The German crisis deepens. Hans Eichel has put his cards on the table, and they don't like what he has to say. For once a politician is being asked to resign for telling the truth. In normal times this admission would bring the euro crashing down (it is after all an admission that German finances are on an unsustainable path far worse than their US equivalent), but these are not normal times, and of course it won't.

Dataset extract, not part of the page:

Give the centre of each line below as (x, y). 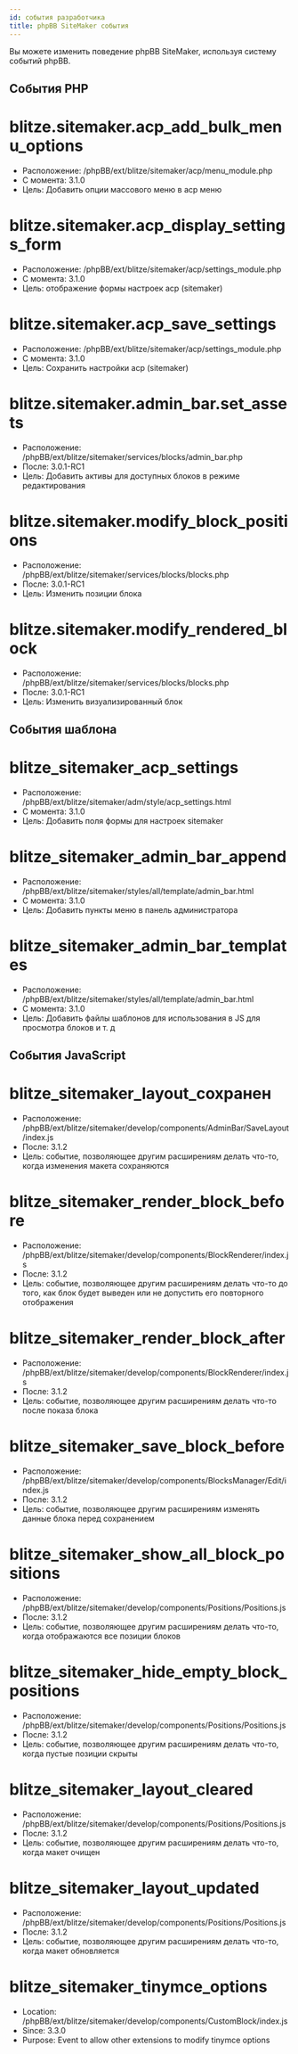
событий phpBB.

German Finance Minister Hans Eichel abandoned his longstanding aim of balancing the budget by 2006 yesterday and said the deficit would bust European Union limits again this year, prompting calls for his resignation. "We can't make it by 2006 any more, that is unless there is an economic miracle," Eichel told Der Spiegel weekly in an interview released ahead of publication today. Eichel's goal of wiping out the budget deficit by 2006, formulated in the boom year of 2000, has looked increasingly doubtful as growth in Europe's largest economy has stuttered to a near halt and unemployment has soared to 4.5 million. Eichel also said Germany would not meet the European Union's limit on public budget deficits of three per cent of gross domestic product in 2003. The deficit hit 3.6pc of GDP last year, prompting EU demands for action to get it down. Eichel rejected suggestions the deficit might even exceed 4pc this year. He said whether it would take an extra two or three years beyond 2006 to balance the budget depended on economic conditions, but he would not give up trying.

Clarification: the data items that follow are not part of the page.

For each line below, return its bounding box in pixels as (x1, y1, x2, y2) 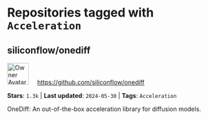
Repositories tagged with (7, 5, 154, 21)
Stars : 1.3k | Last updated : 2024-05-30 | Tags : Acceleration (7, 92, 177, 99)
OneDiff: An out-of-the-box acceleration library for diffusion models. (7, 105, 202, 113)
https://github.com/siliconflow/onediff (37, 78, 145, 86)
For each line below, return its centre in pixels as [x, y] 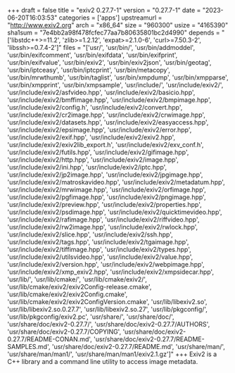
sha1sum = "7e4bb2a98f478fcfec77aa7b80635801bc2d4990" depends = [114, 32]
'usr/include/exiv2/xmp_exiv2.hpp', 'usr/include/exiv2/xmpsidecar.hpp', [111, 272]
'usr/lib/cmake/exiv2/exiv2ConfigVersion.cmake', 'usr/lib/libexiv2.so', [107, 302]
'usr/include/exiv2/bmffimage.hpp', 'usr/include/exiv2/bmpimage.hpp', [109, 100]
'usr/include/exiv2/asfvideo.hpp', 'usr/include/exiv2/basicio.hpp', [101, 92]
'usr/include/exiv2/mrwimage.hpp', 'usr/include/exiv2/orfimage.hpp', [107, 190]
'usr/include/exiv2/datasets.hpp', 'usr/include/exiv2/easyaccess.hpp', [108, 122]
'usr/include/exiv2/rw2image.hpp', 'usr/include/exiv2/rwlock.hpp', [103, 227]
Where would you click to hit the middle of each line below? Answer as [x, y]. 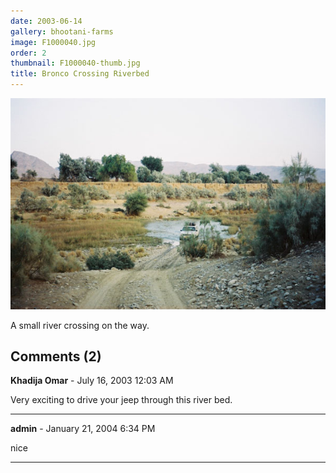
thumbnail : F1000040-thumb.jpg [75, 63]
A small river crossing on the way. [80, 325]
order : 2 [28, 53]
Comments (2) [56, 356]
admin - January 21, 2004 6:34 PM [83, 429]
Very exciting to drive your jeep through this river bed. [121, 400]
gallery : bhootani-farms [62, 31]
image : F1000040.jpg [53, 42]
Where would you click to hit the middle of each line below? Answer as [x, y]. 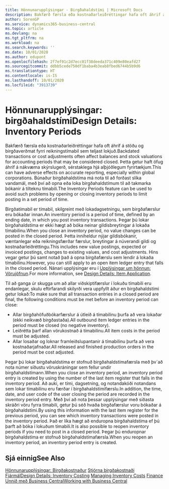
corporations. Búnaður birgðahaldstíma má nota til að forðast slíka [73, 178]
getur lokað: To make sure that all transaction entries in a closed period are [82, 294]
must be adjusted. [31, 336]
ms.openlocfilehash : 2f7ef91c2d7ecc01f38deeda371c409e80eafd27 [73, 62]
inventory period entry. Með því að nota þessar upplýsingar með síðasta [80, 399]
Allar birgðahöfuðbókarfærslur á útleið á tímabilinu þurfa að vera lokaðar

Opposition politicians said Eichel, whose reputation as a strict guardian of public finances has taken a battering of late, should step down. Christian Democrat leader Angela Merkel demanded a new start, calling Eichel weak and "burned out". Touring a market in the central town of Kassel yesterday, Eichel dismissed a report due to appear in the Focus weekly magazine that he had threatened in a cabinet meeting to quit if public finances were not brought back under control in 2004. "I may be disappointed, but finance ministers are not only there for good weather, they must also get through bad weather," Eichel told Reuters Television. The Bild daily suggested yesterday that Defence Minister Peter Struck could be in line for Eichel's job if he resigned.Eichel's admission that he will miss budget targets comes as Chancellor Gerhard Schroeder is battling trade unions and left-wingers in his Social Democratic Party (SPD) to push through a package of welfare cuts and labour reforms to try to stimulate growth and ease pressure on public finances.
As the economy has ground to a halt, Chancellor Gerhard Schroeder's SPD has slumped in opinion polls since narrowly winning re-election in 2002, with latest surveys putting the party on 27pc to 47pc for the conservative CDU.The government last week cut its official growth forecast for 2003 to 0.75pc from a previous 1pc. The European Commission has forecast German growth of just 0.4pc this year and a deficit of 3.4pc of GDP.Eichel said the Commission had accepted Germany would only meet the 3pc target if growth was at least 1pc and the government managed to push through a package of tax increases blocked by the opposition conservatives last month.